Although the records contain pictures, repeat only the text of every line exactly.

..........

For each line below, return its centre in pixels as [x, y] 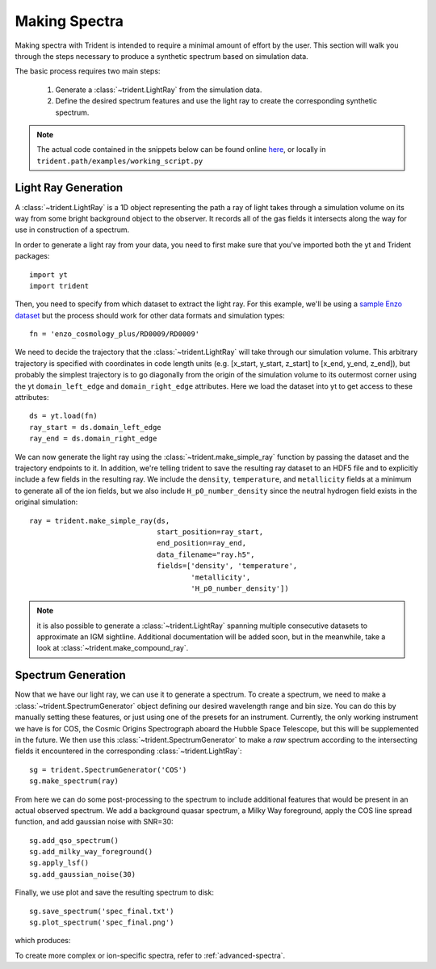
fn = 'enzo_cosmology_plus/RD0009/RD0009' [115, 334]
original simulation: [46, 502]
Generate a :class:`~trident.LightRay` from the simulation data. [159, 90]
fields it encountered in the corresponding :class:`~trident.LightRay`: [128, 751]
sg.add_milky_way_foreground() [91, 852]
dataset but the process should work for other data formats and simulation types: [150, 315]
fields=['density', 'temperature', [227, 566]
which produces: [43, 941]
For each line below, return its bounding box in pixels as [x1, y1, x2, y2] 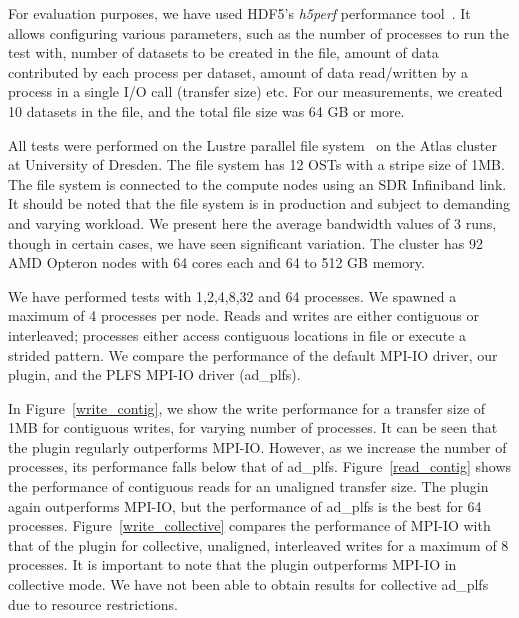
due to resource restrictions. [8, 593, 178, 614]
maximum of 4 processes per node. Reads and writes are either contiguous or [8, 305, 480, 326]
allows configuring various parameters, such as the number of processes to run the [8, 22, 509, 43]
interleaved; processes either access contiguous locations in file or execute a [8, 324, 466, 345]
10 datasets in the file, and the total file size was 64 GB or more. [8, 100, 405, 121]
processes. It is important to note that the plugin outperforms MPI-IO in [8, 554, 457, 575]
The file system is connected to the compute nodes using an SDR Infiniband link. [8, 173, 507, 194]
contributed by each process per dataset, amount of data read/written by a [8, 61, 469, 82]
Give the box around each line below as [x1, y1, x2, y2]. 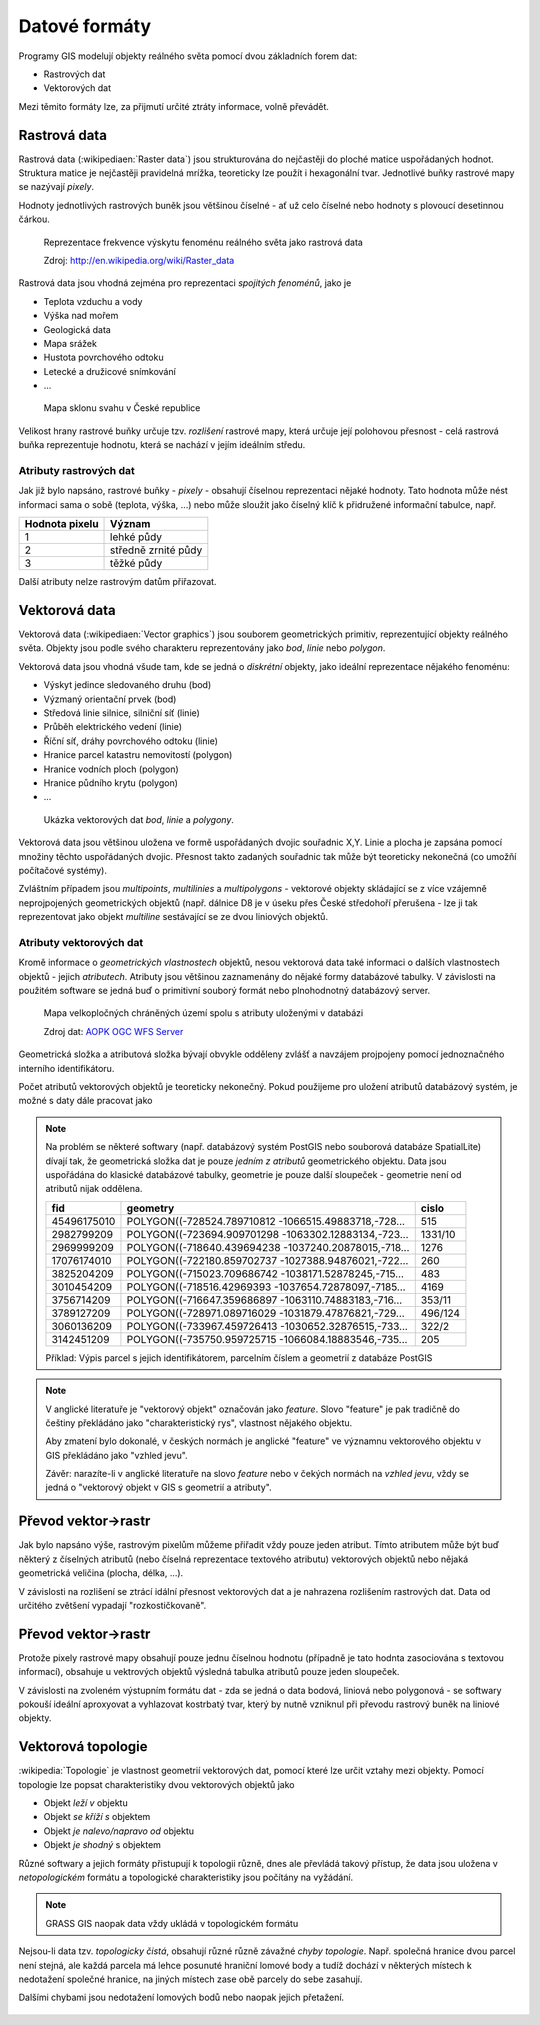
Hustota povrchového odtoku [43, 351, 164, 364]
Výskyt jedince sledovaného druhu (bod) [43, 679, 212, 691]
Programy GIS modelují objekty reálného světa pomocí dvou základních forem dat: [18, 50, 358, 62]
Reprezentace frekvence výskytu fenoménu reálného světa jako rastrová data [43, 236, 364, 248]
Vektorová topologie [18, 1738, 149, 1755]
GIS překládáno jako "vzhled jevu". [45, 1449, 189, 1461]
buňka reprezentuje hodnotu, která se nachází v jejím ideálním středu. [18, 439, 306, 451]
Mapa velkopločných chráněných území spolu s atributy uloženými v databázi [43, 1007, 364, 1019]
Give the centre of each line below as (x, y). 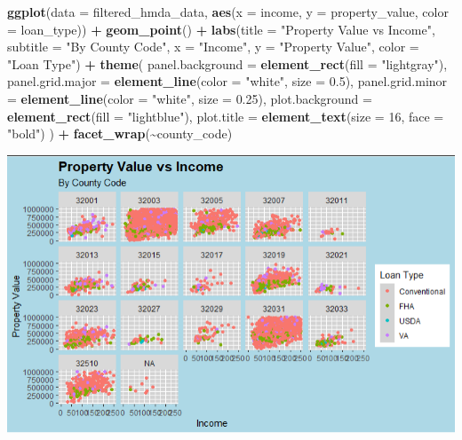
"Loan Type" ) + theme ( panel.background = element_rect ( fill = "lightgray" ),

..........

_RESPONSE BELOW_.
For each line below, return its centre in pixels as [x, y] 
fn = 'enzo_cosmology_plus/RD0009/RD0009' [115, 334]
original simulation: [46, 502]
Generate a :class:`~trident.LightRay` from the simulation data. [159, 90]
fields it encountered in the corresponding :class:`~trident.LightRay`: [128, 751]
sg.add_milky_way_foreground() [91, 852]
dataset but the process should work for other data formats and simulation types: [150, 315]
fields=['density', 'temperature', [227, 566]
which produces: [43, 941]
For each line below, return its bounding box in pixels as [x1, y1, x2, y2] 
due to resource restrictions. [8, 593, 178, 614]
maximum of 4 processes per node. Reads and writes are either contiguous or [8, 305, 480, 326]
allows configuring various parameters, such as the number of processes to run the [8, 22, 509, 43]
interleaved; processes either access contiguous locations in file or execute a [8, 324, 466, 345]
10 datasets in the file, and the total file size was 64 GB or more. [8, 100, 405, 121]
processes. It is important to note that the plugin outperforms MPI-IO in [8, 554, 457, 575]
The file system is connected to the compute nodes using an SDR Infiniband link. [8, 173, 507, 194]
contributed by each process per dataset, amount of data read/written by a [8, 61, 469, 82]
Give the box around each line below as [x1, y1, x2, y2]. 
Hustota povrchového odtoku [43, 351, 164, 364]
Výskyt jedince sledovaného druhu (bod) [43, 679, 212, 691]
Programy GIS modelují objekty reálného světa pomocí dvou základních forem dat: [18, 50, 358, 62]
Reprezentace frekvence výskytu fenoménu reálného světa jako rastrová data [43, 236, 364, 248]
Vektorová topologie [18, 1738, 149, 1755]
GIS překládáno jako "vzhled jevu". [45, 1449, 189, 1461]
buňka reprezentuje hodnotu, která se nachází v jejím ideálním středu. [18, 439, 306, 451]
Mapa velkopločných chráněných území spolu s atributy uloženými v databázi [43, 1007, 364, 1019]
Give the centre of each line below as (x, y). 
"Loan Type" ) + theme ( panel.background = element_rect ( fill = "lightgray" ),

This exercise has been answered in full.